Background: Gut microbiome comprises a diverse microbial community, including bacteria, viruses, and fungi, which play a crucial role in human health. These microbes contribute to host well-being by producing beneficial compounds such as short-chain fatty acids and other metabolites that help maintain microbial homeostasis. Recent advancements in high-throughput sequencing techniques have identified key microbes crucial for human health and revealed that an imbalance in these communities—known as dysbiosis—can lead to various diseases, including inflammatory bowel disease (IBD), Crohn’s disease, colorectal cancer, type 2 diabetes, and liver diseases.
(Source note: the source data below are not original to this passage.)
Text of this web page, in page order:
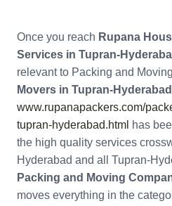
Once you reach Rupana
Services in Tupran-
relevant to Packing and
Movers in Tupran-Hyderabad
www.rupanapackers.com/
tupran-hyderabad.html has
the high quality services
Hyderabad and all Tupran-
Packing and Moving
moves everything in the
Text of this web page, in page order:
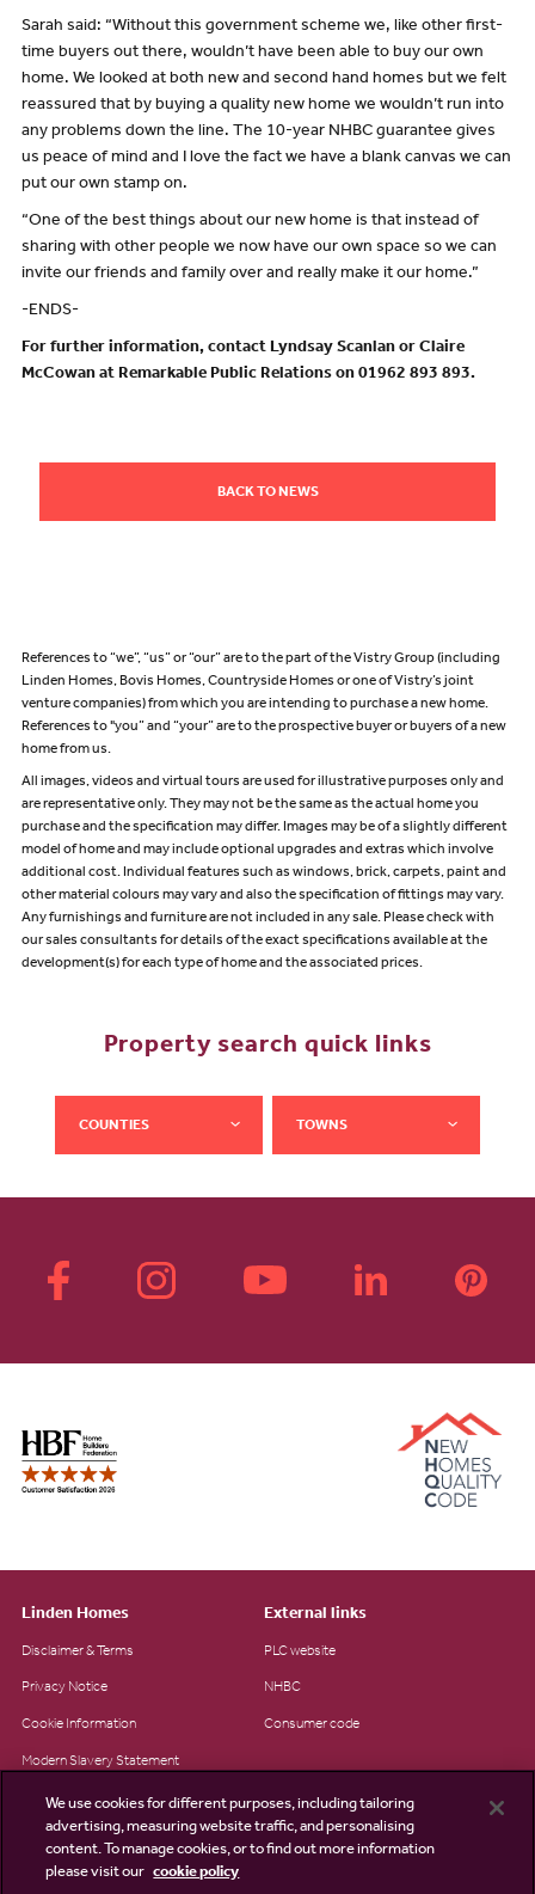
Sarah said: “Without this government scheme we, like other first-
time buyers out there, wouldn’t have been able to buy our own
home. We looked at both new and second hand homes but we felt
reassured that by buying a quality new home we wouldn’t run into
any problems down the line. The 10-year NHBC guarantee gives
us peace of mind and I love the fact we have a blank canvas we can
put our own stamp on.
“One of the best things about our new home is that instead of
sharing with other people we now have our own space so we can
invite our friends and family over and really make it our home.”
-ENDS-
For further information, contact Lyndsay Scanlan or Claire
McCowan at Remarkable Public Relations on 01962 893 893.
BACK TO NEWS
References to “we”, “us” or “our” are to the part of the Vistry Group (including
Linden Homes, Bovis Homes, Countryside Homes or one of Vistry’s joint
venture companies) from which you are intending to purchase a new home.
References to "you” and “your” are to the prospective buyer or buyers of a new
home from us.
All images, videos and virtual tours are used for illustrative purposes only and
are representative only. They may not be the same as the actual home you
purchase and the specification may differ. Images may be of a slightly different
model of home and may include optional upgrades and extras which involve
additional cost. Individual features such as windows, brick, carpets, paint and
other material colours may vary and also the specification of fittings may vary.
Any furnishings and furniture are not included in any sale. Please check with
our sales consultants for details of the exact specifications available at the
development(s) for each type of home and the associated prices.
Property search quick links
COUNTIES TOWNS
Linden Homes
Disclaimer & Terms
Privacy Notice
Cookie Information
Modern Slavery Statement
Site Map
Existing customers
External links
PLC website
NHBC
Consumer code
We use cookies for different purposes, including tailoring
advertising, measuring website traffic, and personalising
content. To manage cookies, or to find out more information
please visit our cookie policy

Aim: This review aims to provide a comprehensive overview of emerging microbiome-based therapeutic strategies, including fecal microbiota transplantation (FMT), prebiotics, probiotics, next-generation probiotics, synthetic microbiome transplantation, and microbiome editing therapies, as potential interventions to restore gut microbial balance and improve health outcomes. Relevance for patients: Microbiome-based therapies have emerged as promising tools for restoring gut homeostasis and managing microbiome-associated diseases. Approaches such as FMT have shown clinical benefits in conditions such as IBD, Clostridium difficile infection, and cancer immunotherapy. Understanding these therapies may guide future personalized treatments aimed at improving patient outcomes through modulation of the gut microbiome.

Keywords
Synthetic microbiome transplantation
Microbiome editing therapies
Inflammatory bowel disease
Next-generation probiotics
Funding
None.
Conflict of interest
The authors declare that they have no competing interests.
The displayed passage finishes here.